Steve Sounders: "Web Performance Analysis", Velocity 2009 Day One

June 23, 2009 Pivotal Labs

Quick report from Steve Sounders’ workshop at Velocity 2009, current Googler, author of High Performance Websites.

Short version: he has a new brand new book out, and if you’re interested in any of the following tips you should probably buy it:
Even Faster Web Sites


  • cuzillion – model your page and see how various browsers load it using Firebug’s Net tab or…

  • httpwatch works in IE and Firefox

  • pagespeed – A little like (YSlow)[] (Steve uses a combo of YSlow and Pagespeed day-to-day) but gives you a different set of perf information, notably what % of functions in your script are actually invoked in the header, vs afterwards.

  • spriteme A tool that Steve developed and just released, which looks to be a major leap in css sprite-generation technology – i.e. it doesn’t just do the (easy) part where all the images get combined together. You get css help, etc.

  • Uses non-lossy image optimization methods to reduce the number of bytes your images take.

Some tips (I’m assuming these all get better/more elaborate treatments in his book):

  • For over 95% of websites, the vast majority (80%) of the time spent in page load is spent on the front end (i.e. only 10-20% is spent transferring html).

  • Scripts block other elements from downloading. So while js is downloading and executing, nothing else can be downloaded.

  • Typically only 25% of js functions are called before body onLoad (pagespeed helps you see what % this is for you). So one thing to consider when optimizing is lazy-loading the other 75%.

  • There are tricks you can use to pull down scripts in parallel, for instance by creating script tags through document.createElement and attaching to the dom. But there are other techniques, and pitfalls for many of them in different browsers. He goes through the strategy decision tree in the new book.
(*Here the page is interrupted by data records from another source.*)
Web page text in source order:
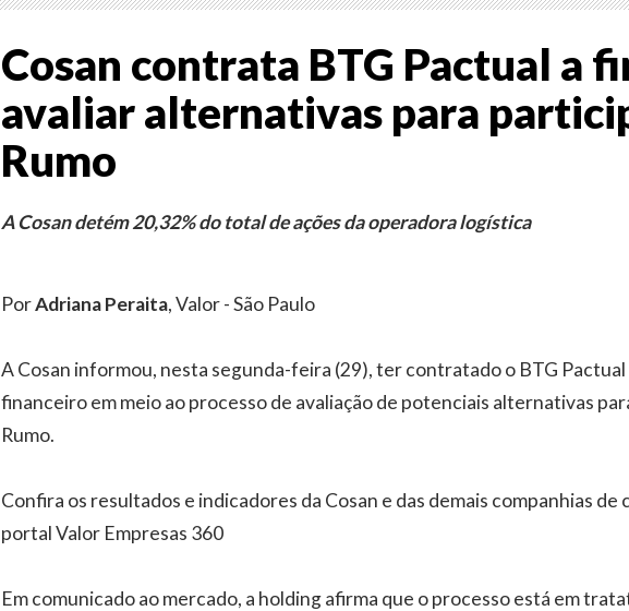
Cosan contrata BTG Pactual a
avaliar alternativas para
Rumo
A Cosan detém 20,32% do total de ações da operadora logística
PorAdriana Peraita, Valor - São Paulo
A Cosan informou, nesta segunda-feira (29), ter contratado o BTG Pactual
financeiro em meio ao processo de avaliação de potenciais alternativas
Rumo.
Confira os resultados e indicadores da Cosan e das demais companhias
portal Valor Empresas 360
Em comunicado ao mercado, a holding afirma que o processo está em

  • Bad: stylesheet tag followed by an inline script. This stops all the parallel resource loading and forces the browser to only download the js, then continue.

  • Using different domains for assets. A well-known trick. Steve adds that returns diminish around 2-4 domains. Also points out that the browser doesn’t care about whether these are actually separate hosts, just that the actual names are different, so you could use a simple CNAME record to make this work with one server.

  • Flush the document early. Particularly header sections (some common images + html). In addition to the raw speed benefit, Google user testing shows this is very positive for user perception – they get visual feedback earlier and have a perception that it’s a “fast page”.

  • Note that FF 3.5+ contains an interesting new event: MozAfterPaint – a great way to see when the browser decides to repaint parts of the page. See John Resig’s post on MozAfterPaint for more.